Tapeworms do not normally cause serious health problems in dogs. Occasionally dogs will drag their bottoms on the ground scooting in order to allay this irritation but this behavior can be for other reasons such as impacted anal sacs.

In puppies, heavy tapeworm infestation can be more serious. Lack of growth, anemia and intestinal blockage can occur. Occasionally, the head of the tapeworm or scolex detaches from the intestinal wall. The worm can then be passed either in the feces or vomited.

How is diagnosis made?

Clinical diagnosis is usually made by observing the white mobile tapeworm segments in the feces or crawling around the anus. They often look like grains of rice.

Tapeworm segments are only passed intermittently and therefore are often not diagnosed on routine fecal examination. If you find any segments, white or golden color, bring these to us for a definitive diagnosis.

What is the treatment?

With today’s drugs, treatment is safe, simple and effective. The parasiticide may be given either in the form of tablets or by injection. It causes the parasite to dissolve in the intestines so you normally will not see tapeworms passed in the stool.

These drugs are very safe and should not cause vomiting or diarrhea or other adverse side effects.

Is there anything else I should do?

Flea control is critical in the management and prevention of tapeworm infection. Flea control involves treatment of your dog and the environment. Your veterinarian can recommend safe and effective flea control for your pet. If your dog lives in a flea-infested environment, re-infection

with tapeworms may occur in as little as two weeks. Since tapeworm medication is so effective, recurrent tapeworm infections are almost always due to re-infection from fleas and not failure of the product.

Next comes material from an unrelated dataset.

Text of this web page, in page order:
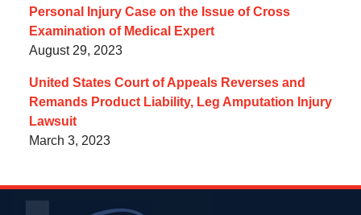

Can I get tapeworms from my dog?

Contracting tapeworms from your dog is not common or likely. Dipylidium caninum, the most common tapeworm of the dog, depends on the flea as the intermediate host. A person must swallow an infected flea to become infected. A few cases of tapeworm infection have been reported in children. Vigorous flea control  will also eliminate any risk of children in the environment becoming infected.

Although Dipylidium species are the most common tapeworms in dogs, other Cestodes are also important in certain areas.

Taenia species – These are tapeworms are acquired by eating prey or waste containing the infective larval stage. These are much larger tapeworms, often up to one yard (one meter) in length. Intermediate hosts include rodents, rabbits, hares and sheep. The intermediate stages develop hyadatid cysts in various organs. We have excellent treatment for Taenia infections in dogs.

Echinococcus species – By contrast, these are very small tapeworms. They consist of only three or four segments and are usually less than 3/8” (1 cm) in length. Intermediate hosts can be sheep, horses and occasionally man. Infection is by ingesting eggs that have originated from the feces of dogs or foxes harboring the adult tapeworm. Fortunately de-worming preparations, particularly those containing praziquantel are effective for eliminating the Cestode from the dog.

Control measures to prevent tapeworm infection from Cestodes involve avoidance of uncooked or partially cooked meat or waste.